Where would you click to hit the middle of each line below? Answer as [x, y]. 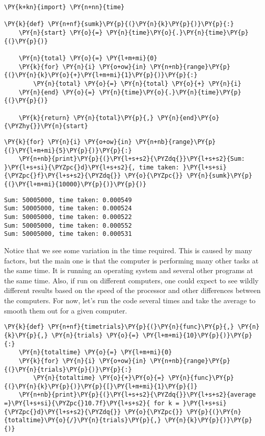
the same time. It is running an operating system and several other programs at [129, 270]
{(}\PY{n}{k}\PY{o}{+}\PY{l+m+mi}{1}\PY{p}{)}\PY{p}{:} [101, 75]
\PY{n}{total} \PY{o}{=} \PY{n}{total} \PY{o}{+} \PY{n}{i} [137, 83]
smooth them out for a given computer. [66, 310]
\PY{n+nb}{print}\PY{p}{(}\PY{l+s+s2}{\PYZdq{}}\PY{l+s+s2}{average [137, 395]
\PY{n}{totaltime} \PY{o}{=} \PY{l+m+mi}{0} [95, 353]
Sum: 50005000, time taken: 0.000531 [68, 234]
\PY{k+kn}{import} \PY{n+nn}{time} [64, 7]

THE TASK: All lines from the one with "Sum: 50005000, time taken: 0.000531 [68, 234]" through the end of the records need to be copied exactly, and no other lines.

RESPONSE BOX:
Sum: 50005000, time taken: 0.000531 [68, 234]
\PY{k+kn}{import} \PY{n+nn}{time} [64, 7]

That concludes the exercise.